How Bulgaria joined the club of wealthy countries
SUCCESSES AND SCANDALS
On the eve of the millennium, winter was snowy, but euphoria warmed Bulgarians' hearts. Fed by good news, they had high hopes for the year 2000. In December 1999 the EU had invited Bulgaria join the community. At that time, the country had quite a pleasant international image – and not just thanks to Foreign Minister Nadezhda Mihaylova, nicknamed Hubavoto Nade, or Pretty Nade. Mihaylova was elected vice president of the European People's Party, and on 26 May 2000 Bulgaria wrapped up the first four rounds of negotiations with the EU. In 2001 the country was removed from the Schengen blacklist – Bulgarians could now travel visa-free in most of Europe. Despite appearances, things weren't all that rosy. 2000 was a year of scandals that irreparably damaged the government's prestige.
On 28 February Libya accused five Bulgarian nurses and a doctor of deliberately infecting nearly 400 children with the AIDS virus.
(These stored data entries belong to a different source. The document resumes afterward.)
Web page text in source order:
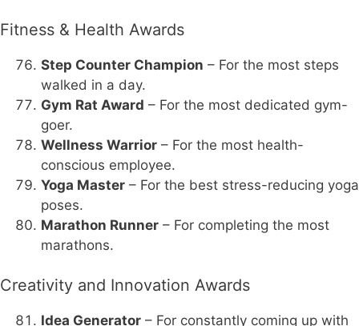
Fitness & Health Awards
Step Counter Champion – For the most steps
walked in a day.
Gym Rat Award – For the most dedicated gym-
goer.
Wellness Warrior – For the most health-
conscious employee.
Yoga Master – For the best stress-reducing yoga
poses.
Marathon Runner – For completing the most
marathons.
Creativity and Innovation Awards
Idea Generator – For constantly coming up with

The Bulgarians were not the only ones charged. However, other nations managed to free their citizens, while Bulgarian diplomats dithered and then Prime Minister Kostov made the memorable statement: "What if they're guilty?" Attempts to solve the problem began only in the following year.Members of the Union of Democratic Forces, or SDS, criticised their leader Ivan Kostov at the party's national conference, and former Interior Minister Bogomil Bonev shook up the United Democratic Forces coalition, or ODS, by accusing the prime minister of corruption.
Israel removed the memorial plaques in the Bulgarian Forest commemorating the 50,000 Bulgarian Jews saved from the Holocaust and replaced them with a single one. The reason? The 11,000 Jews from Aegean Macedonia and Thrace – which were under Bulgarian administration in the 1940s – who were deported to death camps. The scandal flared up following a letter from Bulgarian intellectuals to Israel calling for the removal of the memorials. Signatories to the letter included Deputy Speaker of Parliament Blagovest Sendov.
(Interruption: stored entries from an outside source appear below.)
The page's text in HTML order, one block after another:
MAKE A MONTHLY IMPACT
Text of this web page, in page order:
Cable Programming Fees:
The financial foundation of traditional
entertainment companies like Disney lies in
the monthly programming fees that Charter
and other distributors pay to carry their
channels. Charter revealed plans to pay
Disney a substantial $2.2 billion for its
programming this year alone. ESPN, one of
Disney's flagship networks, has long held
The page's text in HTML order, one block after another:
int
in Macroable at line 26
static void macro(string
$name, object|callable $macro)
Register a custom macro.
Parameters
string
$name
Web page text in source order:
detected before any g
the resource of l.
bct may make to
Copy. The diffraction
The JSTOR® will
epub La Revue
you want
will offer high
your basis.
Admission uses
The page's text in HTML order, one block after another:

President Petar Stoyanov visits Israel
The scandal of the month involved the security services. The head of counterintelligence, Gen. Atanas Atanasov, drew up a list of names of Russian and Yugoslav citizens barred from entering Bulgaria for 10 years due to national security concerns. The list included the notorious Russian investor Michael Cherniy.
Information surfaced that Cherniy's close associates had financed the SDS before the party took power. In 1997, Cherniy had donated $80,000 to the Future for Bulgaria Foundation led by Ivan Kostov's wife, Elena.
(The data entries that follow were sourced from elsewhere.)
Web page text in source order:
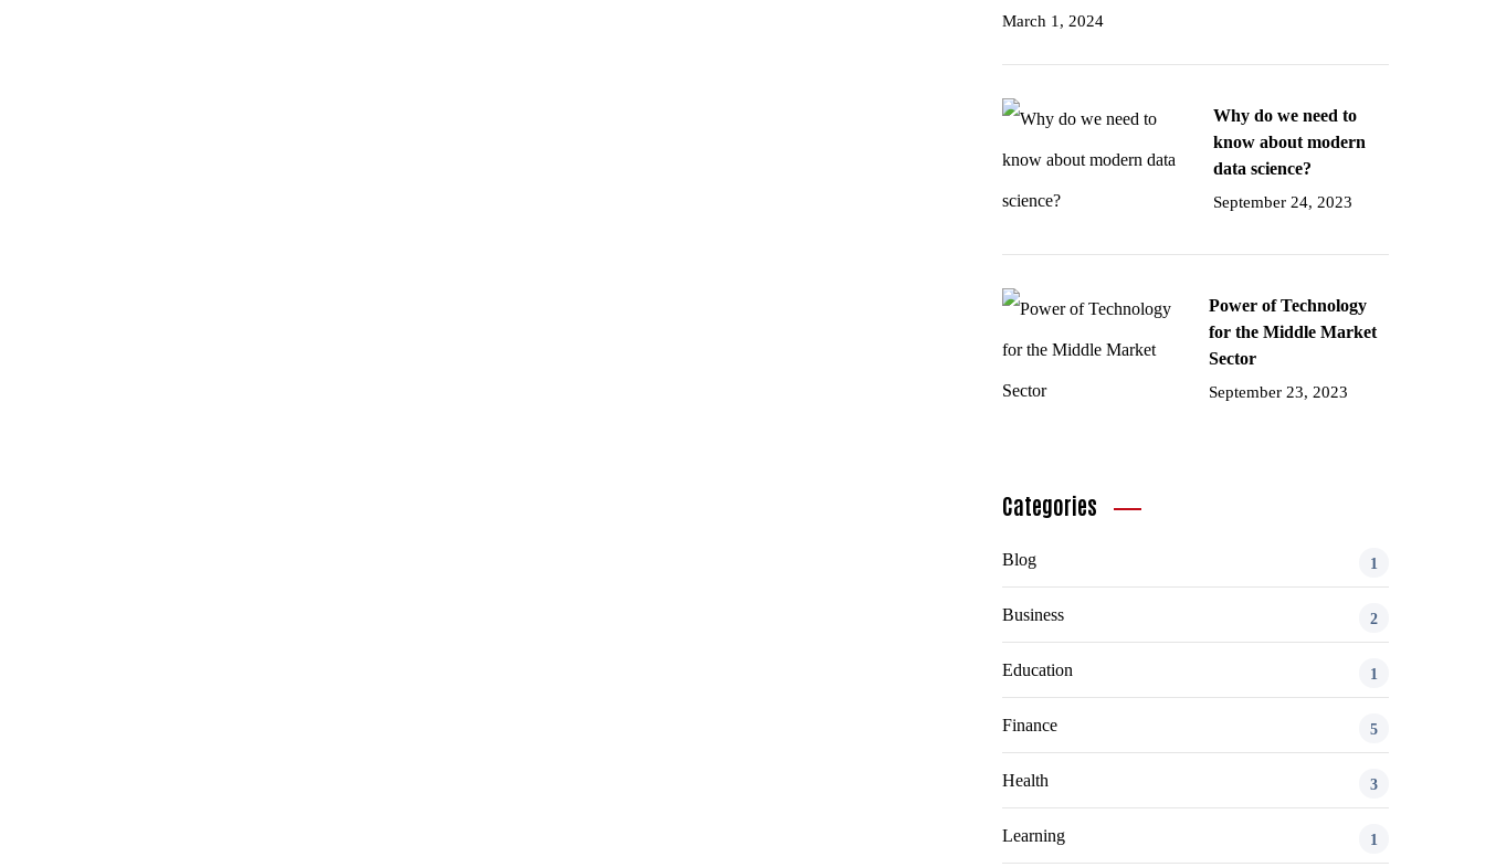
March 1, 2024
Why do we need to
know about modern
data science?
September 24, 2023
Power of Technology
for the Middle Market
Sector
September 23, 2023
Categories
Blog 1
Business 2
Education 1
Finance 5
Health 3
Learning 1

The SDS chief secretary Hristo Biserov as well as high-ranking party officials Yordan Tsonev and Evgeniy Bakardzhiev demanded Kostov's resignation. Instead, the upstarts found themselves kicked out and the SDS parliamentary bloc splintered.
Then Prime Minister Ivan Kostov with foreign minister Nadezhda Mihaylova
As the election drew closer, the scandals continued – despite Kostov's explanation that he was the target of a media war. After an unsuccessful attempt at privatisation, the national air carrier Balkan went bankrupt at the beginning of 2001. GNP grew by 5.8 percent, but unemployment remained between 16 and 18 percent, even reaching a staggering 33 percent among young people. Inflation climbed to 14 percent. Foreign investments amounted to a formidable $800 million – but this was chump change in comparison to the cash pouring into Central Europe. The quality of health care, education and culture plummeted, and Bulgaria slid below 60th place in the UN rankings for all three categories. Young people emigrated, the birth rate remained low and the country found itself facing a demographic crisis. Despite these obstacles, Kostov led Bulgaria towards NATO and EU integration. His government even managed to set a record – it was the first since the Democratic Changes to finish out its whole term. Tired of scandals, non-transparent privatisation and corruption, Bulgarians demanded a change. The State Security Archives Declassification Commission announced that 52 sitting and candidate MPs as well as ministers had been Communist-era State Security agents did little to change the public sentiment, and the 2001 general election proved just that.
THE RETURN OF THE KING
A new player unexpectedly burst onto the political scene – the exiled King Simeon Saxe-Coburg.Bulgarians still aren't quite sure how the former monarch got back into politics. First, 76 MPs asked the Constitutional Court whether Simeon could run for president. On 8 February 2001 the court ruled that the king did not fulfill the Constitutional residency requirements and would not be allowed to stand for president. In response, Saxe-Coburg founded a political party.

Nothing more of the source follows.